WINDTRE: Basso, nell’emergenza Covid-19, reti di Tlc affidabili e preziose

di Andrea Trapani

Il Cto Hanssen conferma: “La nostra rete garantisce servizio di connettività in continuità assoluta”. I dati del primo barometro di nPerf.

Per Roberto Basso, Direttore External Affairs & Sustainability di WINDTRE, in audizione alla IX Commissione della Camera dei Deputati, “occorre sviluppare la banda ultralarga su rete fissa perché, spiega, dobbiamo privilegiare telelavoro e studio online.

L’emergenza coronavirus, continua Basso, sta dimostrando chiaramente il ruolo delle reti di telecomunicazioni come infrastruttura strategica per il Paese e bene comune essenziale, anche per la coesione sociale.

Nelle scorse settimane, rileva il manager, molti osservatori hanno espresso preoccupazione per il rischio di congestione delle reti mobili e per la possibilità che gli utenti esauriscano i dati a disposizione, ma è importante guardare ai numeri, per prendere decisioni consapevoli. Prima dell’emergenza, soltanto il 2,4% dei nostri clienti di rete mobile raggiungevano i limiti di traffico previsti dalle offerte sottoscritte. Dall’inizio dell’emergenza, questa quota è aumentata solo di 1,3 punti percentuali, a dimostrazione che i pacchetti a disposizione sono in grado di soddisfare ampiamente il bisogno di accesso alla rete. I servizi di rete fissa, invece, non prevedono limiti al traffico dati”.

Roberto Basso ha poi ricordato che, sebbene la rete mobile non sia il mezzo preferibile per questo tipo di utilizzo, “100 GB di traffico dati consentono l’uso della videoconferenza per 6 ore al giorno per tutti i giorni lavorativi, garantendo a chiunque la possibilità di lavorare e studiare da casa con una spesa di pochi euro al mese.

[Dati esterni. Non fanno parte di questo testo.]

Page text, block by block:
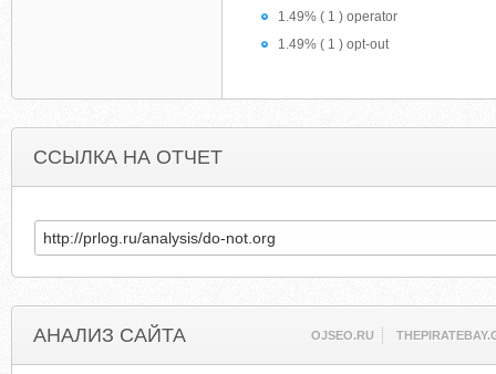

E resterebbe ancora spazio per navigare sui social network e vedere film in alta definizione, un’attività che, come ricorda anche l’Economist, costituisce la prima causa per i picchi di connettività, registrati soprattutto nelle ore serali.
L’affidabilità delle reti e dei servizi di telecomunicazione
– prosegue il rappresentante di WINDTRE – è il risultato degli ingenti investimenti realizzati nonostante negli ultimi 10 anni i prezzi in Italia siano scesi del 29%, a fronte di una riduzione media dei prezzi in Europa del 12%. La quantità di Gigabyte che possono essere acquistati con 10 euro in Italia è 3,5 volte superiore rispetto alla media registrata per altri Paesi europei avanzati come Spagna, Francia, Regno Unito, Germania e Svizzera”.

Per quanto riguarda la sicurezza sul lavoro, ha spiegato il manager, “le attività di manutenzione e assistenza ai clienti sono proseguite grazie alle dotazioni che garantiscono la tutela della salute dei lavoratori impegnati sul campo, mentre l’85% dei dipendenti lavora da casa”.

Roberto Basso ha poi ricordato l’impegno di WINDTRE nel contesto dell’emergenza in corso: “Abbiamo aderito alla campagna di ‘solidarietà digitale’ per favorire lo smart working e la partecipazione ad attività scolastiche a distanza, abbiamo distribuito tablet e smartphone, dotati di SIM, a numerose strutture ospedaliere per consentire ai degenti di restare in contatto con i propri cari. Tra i dipendenti è in corso una raccolta di fondi da aggiungere al milione di euro già donato dalla società, per l’acquisto di attrezzature mediche in tre ospedali italiani”.

L’impegno di WINDTRE è stato sottolineato anche da Benoit Hanssen, CTO dell’azienda: “Fin dall’inizio dell’emergenza, la nostra rete ha garantito con continuità assoluta il servizio di connettività, anche dal punto di vista qualitativo. Non è mai stata registrata interruzione del servizio né un degrado delle prestazioni. Un risultato conseguito anche grazie al grande sforzo e all’impegno dei nostri colleghi, a cui va il tutto il nostro ringraziamento. I nostri team, infatti, monitorano costantemente l’andamento del traffico e il corretto funzionamento della rete, per attuare senza sosta tutte le modifiche alle configurazioni, nonché i cambiamenti architetturali e trasmissivi, necessari a garantire che le direttrici di traffico non vengano congestionate.

In questo scenario, conclude Hanssen è quanto mai essenziale un uso responsabile ed etico della rete di telecomunicazione: il 74% del traffico registrato sulla rete mobile nel mese di marzo è dovuto allo streaming di film e video dai social network, pertanto accogliamo con favore ogni iniziativa informativa volta a sensibilizzare la collettività in tal senso”.